He, self-proclaimed better player, is the one who should be taking the initiative in the game, push strelok to the limits, ESPECIALLY after strelok was so behind in the begining.
Instead, he lays back, macroes and gives strelok time and room for initiative to make up for the loss in the beginning.
I'm impressed by how bad Idra is, both in attitude and in overall SC skill.
Lesson 1: If somebody is bad, and you don't know how to take advantage of that -- you are the bad one. what are you babbling about i went 2 fac and moved to attack, mismicroed and lost the brunt of the attack to mines, his minefield meant i couldnt use my tank and the defender has an advantage in vulture vs vulture, so the proper decision was to sit on my econ advantage and wear him down in a macro game, especially given that macro is my strength and his weakness. i lost the game because i missed the obvious that he was going wraith, and was at a 1 base and 20something supply disadvantage for the rest of the game, and still brought it back to even. he wasnt mining on his last attack. i deserve shit for flaming him, but seriously dont even try to talk about the game if you're that clueless. I am very bad at TvT, but still I think the only initiative you did was that first attack where that mine hurt you. Then he did something, you defended and responded. Then he does something again, you respond.

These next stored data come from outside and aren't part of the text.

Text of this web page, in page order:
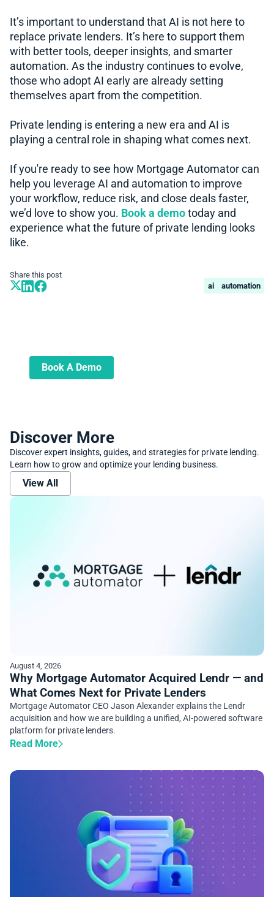
It’s important to understand that AI is not here to
replace private lenders. It’s here to support them
with better tools, deeper insights, and smarter
automation. As the industry continues to evolve,
those who adopt AI early are already setting
themselves apart from the competition.
Private lending is entering a new era and AI is
playing a central role in shaping what comes next.
If you're ready to see how Mortgage Automator can
help you leverage AI and automation to improve
your workflow, reduce risk, and close deals faster,
we’d love to show you. Book a demo today and
experience what the future of private lending looks
like.
Share this post
ai
automation
Book A Demo
Discover More
Discover expert insights, guides, and strategies for private lending.
Learn how to grow and optimize your lending business.
View All
August 4, 2026
Why Mortgage Automator Acquired Lendr — and
What Comes Next for Private Lenders
Mortgage Automator CEO Jason Alexander explains the Lendr
acquisition and how we are building a unified, AI-powered software
platform for private lenders.
Read More
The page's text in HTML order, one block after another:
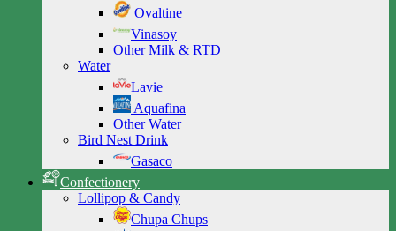
Ovaltine
Vinasoy
Other Milk & RTD
Water
Lavie
Aquafina
Other Water
Bird Nest Drink
Gasaco
Confectionery
Lollipop & Candy
Chupa Chups
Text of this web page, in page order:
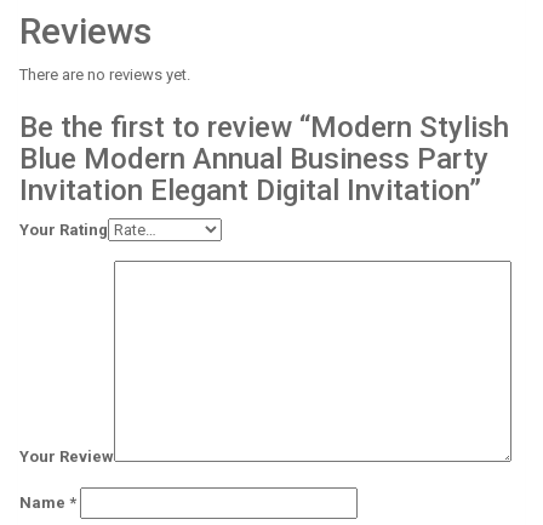
Reviews
There are no reviews yet.
Be the first to review “Modern Stylish
Blue Modern Annual Business Party
Invitation Elegant Digital Invitation”
Your Rating
Your Review
Name *
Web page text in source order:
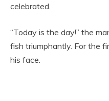
celebrated.
“Today is the day!” the
fish triumphantly. For the
his face.
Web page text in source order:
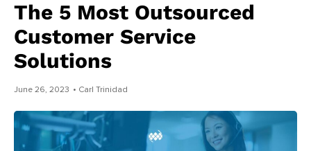
The 5 Most Outsourced
Customer Service
Solutions
June 26, 2023 • Carl Trinidad
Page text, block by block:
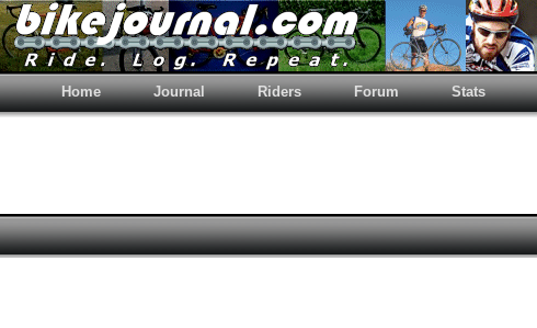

The rest of the game, even when strelok was still behind, you gave him room to breathe and come up with some weird shit to hurt you. If I had your skills, I would use solid but aggresive builds against all foreigners. If he's the one who reacts, he can't surprise you, because he has to match your attacks with proper defense and reactions. Instead, from what I've seen of you, you tend to let people have the initiative and trust in your ability to outnumber them in the end. Kinda like in poker, you go to showdown too often. You need more aggression IMO, on every street. PUSH THEM AROUND MAN! Also, playing bad players has improved my understanding of poker much more than playing vs good players. If you know something is wrong or inferior, you need to be as clear as possible in your head as to what to do to take advantage of that. I'm trying to help you, so I hope you find at least something useful from what I say, coz I indeed may be talking stuff you already know. in most cases thats true, however here i was significantly behind and he had light harass openings all blocked off, and he was constantly attacking. this made it a better choice to sit and absorb his attacks and wait for a hole to open up.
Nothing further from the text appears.